>>>>
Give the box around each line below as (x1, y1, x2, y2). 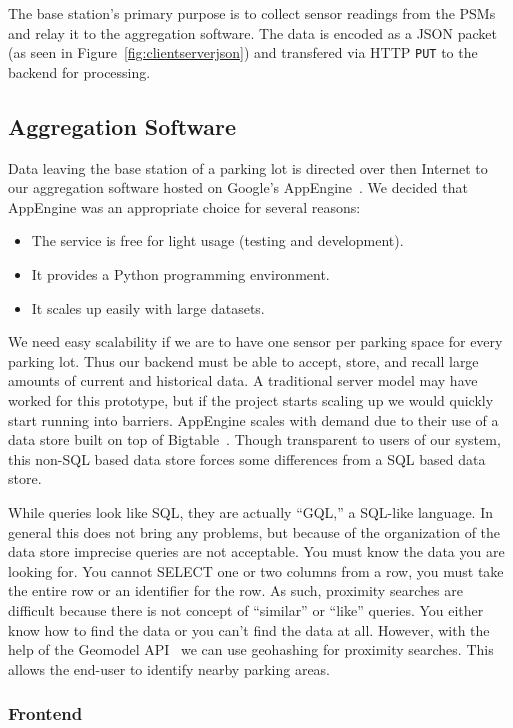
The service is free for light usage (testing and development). (31, 230, 404, 251)
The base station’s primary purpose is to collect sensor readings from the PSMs (8, 3, 496, 23)
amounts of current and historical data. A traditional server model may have (8, 370, 478, 391)
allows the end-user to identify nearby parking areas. (8, 658, 331, 679)
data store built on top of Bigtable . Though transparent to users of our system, (8, 429, 501, 450)
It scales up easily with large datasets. (31, 297, 265, 318)
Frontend (8, 701, 83, 726)
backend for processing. (8, 61, 151, 82)
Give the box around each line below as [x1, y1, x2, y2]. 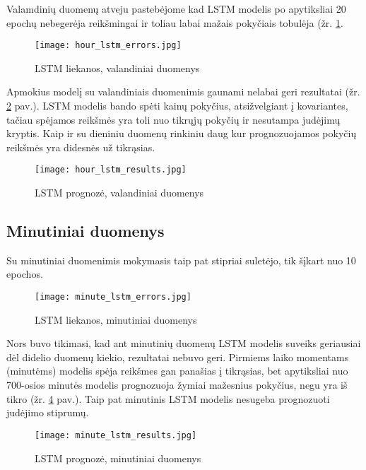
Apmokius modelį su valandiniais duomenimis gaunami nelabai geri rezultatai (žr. [6, 84, 360, 99]
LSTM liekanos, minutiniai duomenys [35, 312, 197, 327]
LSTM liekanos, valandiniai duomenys [35, 60, 200, 75]
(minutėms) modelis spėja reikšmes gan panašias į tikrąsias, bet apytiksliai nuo [6, 363, 348, 378]
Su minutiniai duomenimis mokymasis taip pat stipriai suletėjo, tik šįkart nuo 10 [6, 252, 356, 267]
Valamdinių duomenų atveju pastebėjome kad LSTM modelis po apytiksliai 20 [6, 1, 346, 16]
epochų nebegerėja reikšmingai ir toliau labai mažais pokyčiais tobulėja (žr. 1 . [6, 15, 343, 30]
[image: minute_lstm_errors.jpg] [35, 292, 191, 302]
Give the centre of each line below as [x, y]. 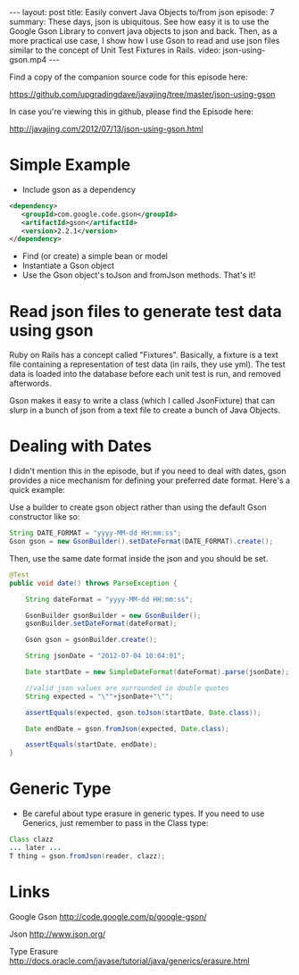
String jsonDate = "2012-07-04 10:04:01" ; [105, 656]
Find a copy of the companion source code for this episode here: [129, 77]
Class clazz [31, 840]
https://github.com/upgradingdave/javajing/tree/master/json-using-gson [142, 94]
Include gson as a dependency [79, 189]
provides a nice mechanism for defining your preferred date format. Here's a [150, 480]
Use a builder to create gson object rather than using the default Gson [138, 507]
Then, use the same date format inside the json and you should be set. [139, 558]
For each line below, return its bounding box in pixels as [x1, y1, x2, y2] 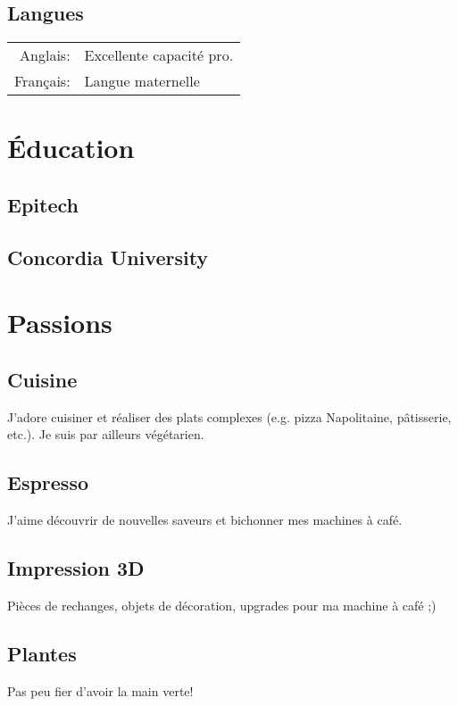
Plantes [7, 639, 77, 667]
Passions [7, 304, 112, 341]
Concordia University [7, 243, 209, 270]
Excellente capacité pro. [84, 45, 234, 66]
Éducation [7, 129, 135, 166]
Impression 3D [7, 554, 145, 582]
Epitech [7, 190, 79, 218]
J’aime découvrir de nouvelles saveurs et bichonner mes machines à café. [7, 511, 403, 529]
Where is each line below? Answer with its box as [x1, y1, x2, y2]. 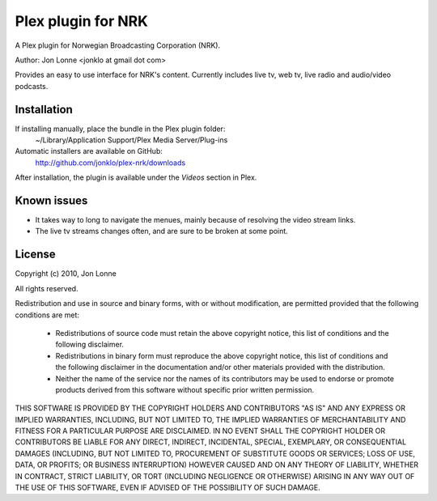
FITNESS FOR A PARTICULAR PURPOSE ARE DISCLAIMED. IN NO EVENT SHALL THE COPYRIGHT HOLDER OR [15, 426, 386, 436]
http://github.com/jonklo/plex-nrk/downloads [35, 158, 186, 168]
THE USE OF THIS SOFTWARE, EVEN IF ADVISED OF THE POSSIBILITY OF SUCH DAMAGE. [15, 482, 321, 493]
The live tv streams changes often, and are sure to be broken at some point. [35, 227, 289, 236]
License [15, 248, 56, 261]
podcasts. [15, 81, 49, 91]
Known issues [15, 194, 88, 207]
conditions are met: [15, 310, 80, 320]
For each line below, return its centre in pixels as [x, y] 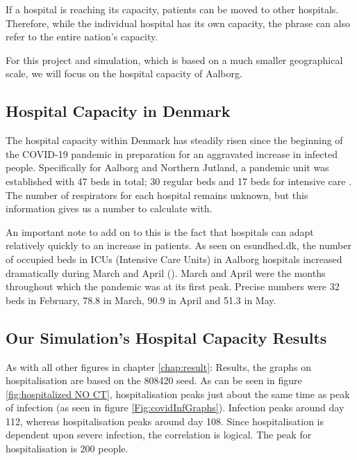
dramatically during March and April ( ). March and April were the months [166, 272]
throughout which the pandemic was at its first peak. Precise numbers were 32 [173, 286]
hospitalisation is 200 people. [67, 449]
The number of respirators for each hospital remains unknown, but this [157, 195]
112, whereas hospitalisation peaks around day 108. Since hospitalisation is [165, 421]
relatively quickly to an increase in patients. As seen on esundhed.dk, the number [178, 245]
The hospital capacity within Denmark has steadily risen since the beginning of [174, 140]
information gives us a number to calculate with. [109, 208]
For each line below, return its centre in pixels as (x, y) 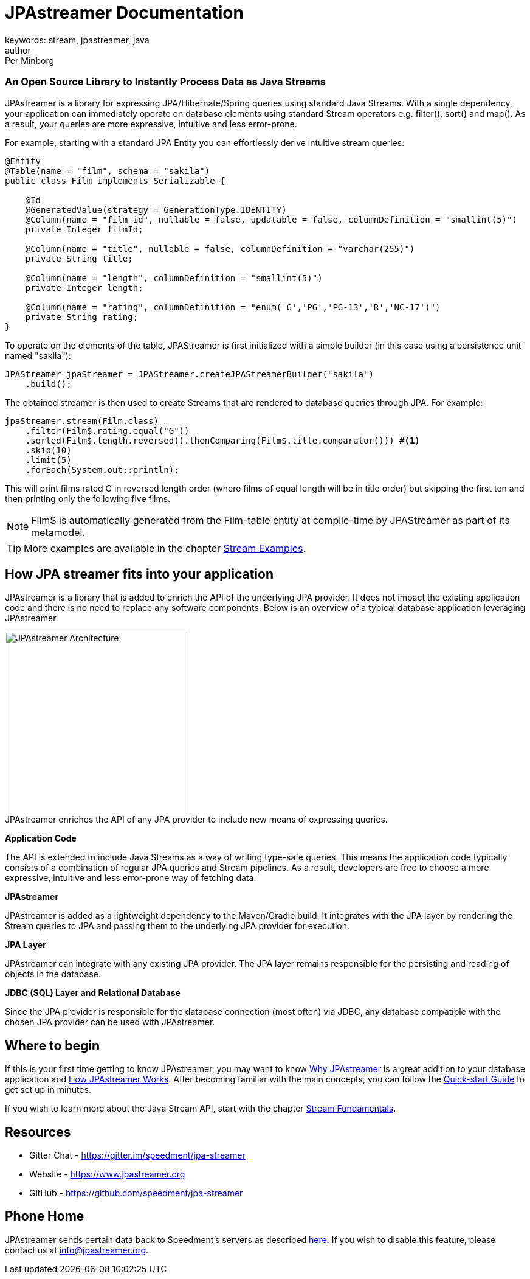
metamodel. (58, 532)
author (18, 50)
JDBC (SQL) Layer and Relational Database (93, 993)
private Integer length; (84, 288)
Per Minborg (30, 60)
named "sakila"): (38, 355)
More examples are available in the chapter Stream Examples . (165, 548)
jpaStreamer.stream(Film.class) (82, 421)
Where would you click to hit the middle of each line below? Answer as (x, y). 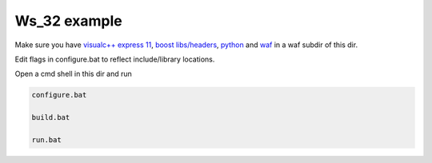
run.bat (46, 139)
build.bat (51, 117)
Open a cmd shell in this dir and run (73, 74)
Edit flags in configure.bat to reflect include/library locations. (115, 59)
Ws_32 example (69, 21)
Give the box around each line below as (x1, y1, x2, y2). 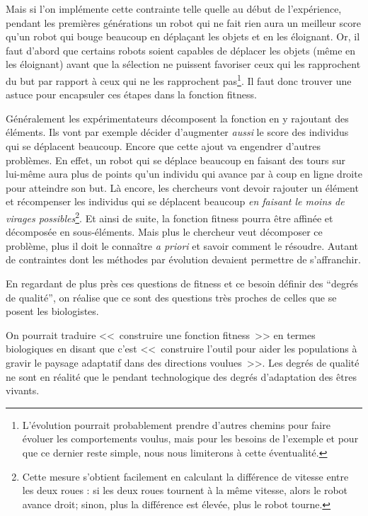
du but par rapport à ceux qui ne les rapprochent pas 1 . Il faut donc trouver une (6, 71, 352, 88)
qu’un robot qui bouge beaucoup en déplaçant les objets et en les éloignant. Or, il (6, 29, 360, 44)
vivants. (6, 383, 40, 398)
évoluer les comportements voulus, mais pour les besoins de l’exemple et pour (22, 431, 359, 446)
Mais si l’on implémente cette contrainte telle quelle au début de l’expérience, (6, 1, 342, 16)
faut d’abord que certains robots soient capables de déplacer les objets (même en (6, 42, 356, 57)
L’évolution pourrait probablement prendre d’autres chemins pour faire (22, 417, 330, 432)
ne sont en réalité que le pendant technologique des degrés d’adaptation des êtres (6, 369, 357, 384)
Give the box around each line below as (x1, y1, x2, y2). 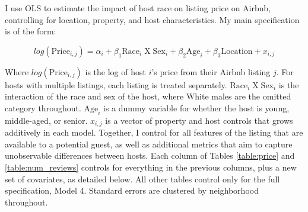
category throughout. (5, 101, 81, 114)
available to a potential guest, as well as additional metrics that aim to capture (5, 137, 293, 150)
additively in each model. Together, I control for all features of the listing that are (5, 126, 303, 139)
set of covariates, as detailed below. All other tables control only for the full (5, 172, 280, 185)
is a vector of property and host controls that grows (105, 114, 293, 126)
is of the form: (5, 25, 56, 37)
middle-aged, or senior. (5, 114, 88, 126)
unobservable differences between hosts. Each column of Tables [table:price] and (5, 149, 295, 162)
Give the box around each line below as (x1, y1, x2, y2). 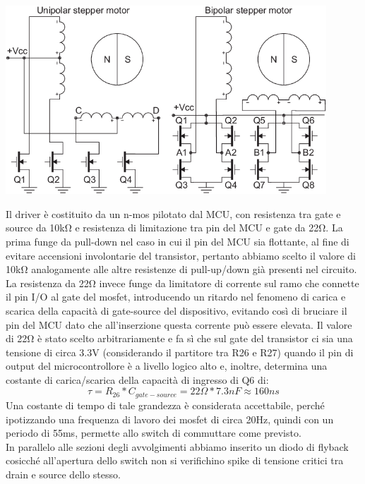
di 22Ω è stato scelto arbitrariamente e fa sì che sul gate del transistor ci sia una (6, 331, 353, 346)
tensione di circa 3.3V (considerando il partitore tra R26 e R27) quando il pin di (6, 344, 354, 359)
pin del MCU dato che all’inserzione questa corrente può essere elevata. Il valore (6, 317, 352, 332)
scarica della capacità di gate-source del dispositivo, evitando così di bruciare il (6, 303, 347, 317)
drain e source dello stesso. (6, 466, 121, 481)
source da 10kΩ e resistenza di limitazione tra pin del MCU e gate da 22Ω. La (6, 220, 343, 235)
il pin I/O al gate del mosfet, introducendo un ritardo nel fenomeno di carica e (6, 289, 346, 304)
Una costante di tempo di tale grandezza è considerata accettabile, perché (6, 397, 325, 412)
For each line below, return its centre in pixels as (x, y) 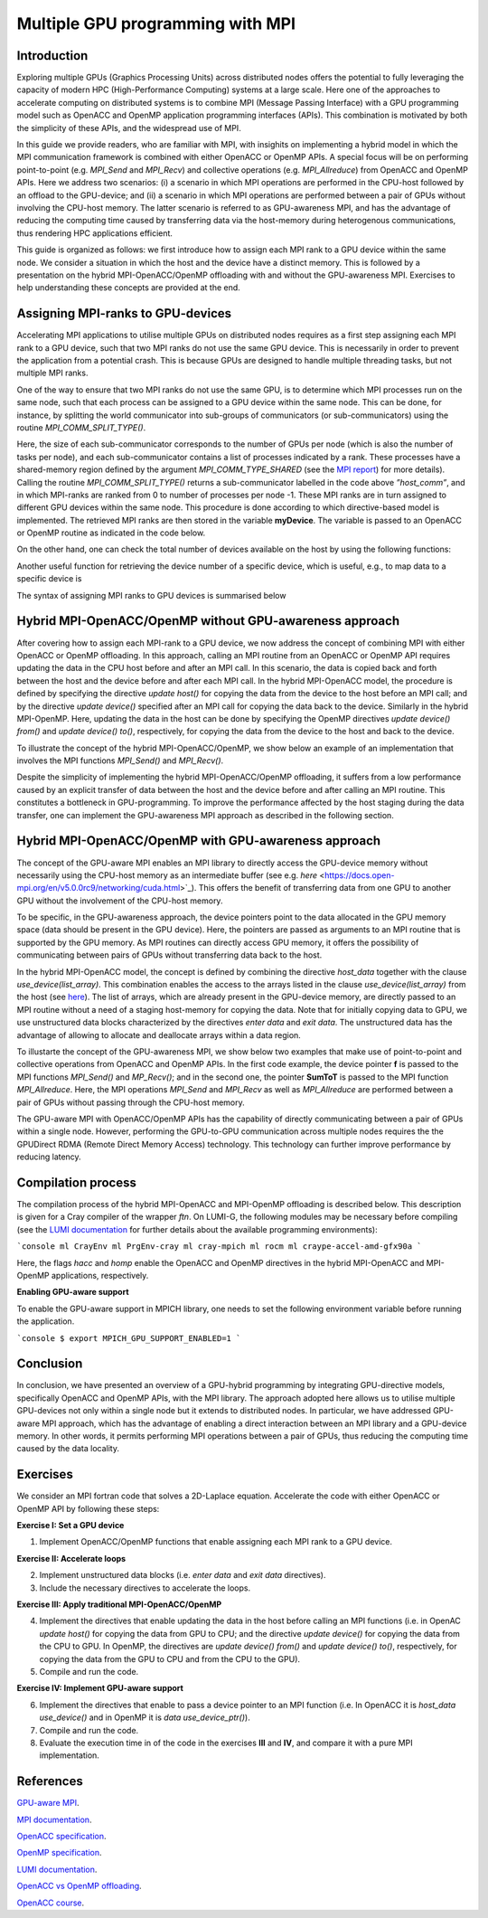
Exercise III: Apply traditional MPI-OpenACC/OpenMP (119, 1604)
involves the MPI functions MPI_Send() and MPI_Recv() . (120, 761)
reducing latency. (49, 1157)
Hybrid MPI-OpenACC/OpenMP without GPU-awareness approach (208, 621)
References (50, 1781)
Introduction (52, 56)
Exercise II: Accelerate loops (71, 1558)
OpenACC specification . (62, 1837)
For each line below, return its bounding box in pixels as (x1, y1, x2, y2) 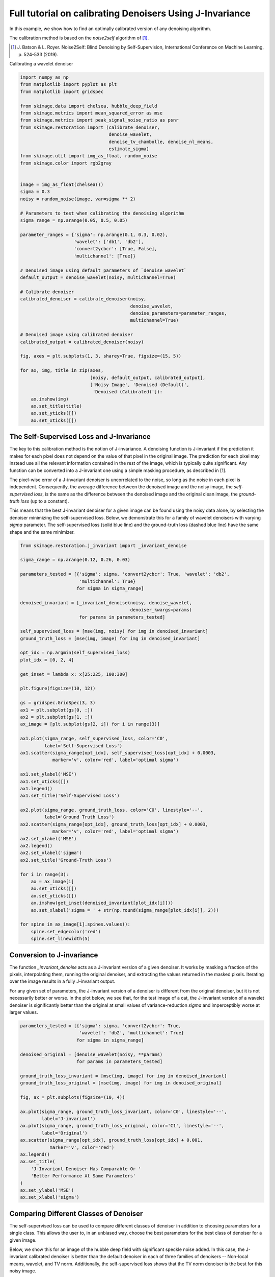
<<<<
● WHAT THE TASK ASKS
Would you please repeat only the lines above, beginning at the one that has "set of covariates, as" and stopping after the one that has "il pin I/O al", exactly and with no pictures?

● TASK RESPONSE
set of covariates, as detailed below. All other tables control only for the full (5, 172, 280, 185)
is a vector of property and host controls that grows (105, 114, 293, 126)
is of the form: (5, 25, 56, 37)
middle-aged, or senior. (5, 114, 88, 126)
unobservable differences between hosts. Each column of Tables [table:price] and (5, 149, 295, 162)
Give the box around each line below as (x1, y1, x2, y2). 
di 22Ω è stato scelto arbitrariamente e fa sì che sul gate del transistor ci sia una (6, 331, 353, 346)
tensione di circa 3.3V (considerando il partitore tra R26 e R27) quando il pin di (6, 344, 354, 359)
pin del MCU dato che all’inserzione questa corrente può essere elevata. Il valore (6, 317, 352, 332)
scarica della capacità di gate-source del dispositivo, evitando così di bruciare il (6, 303, 347, 317)
drain e source dello stesso. (6, 466, 121, 481)
source da 10kΩ e resistenza di limitazione tra pin del MCU e gate da 22Ω. La (6, 220, 343, 235)
il pin I/O al gate del mosfet, introducendo un ritardo nel fenomeno di carica e (6, 289, 346, 304)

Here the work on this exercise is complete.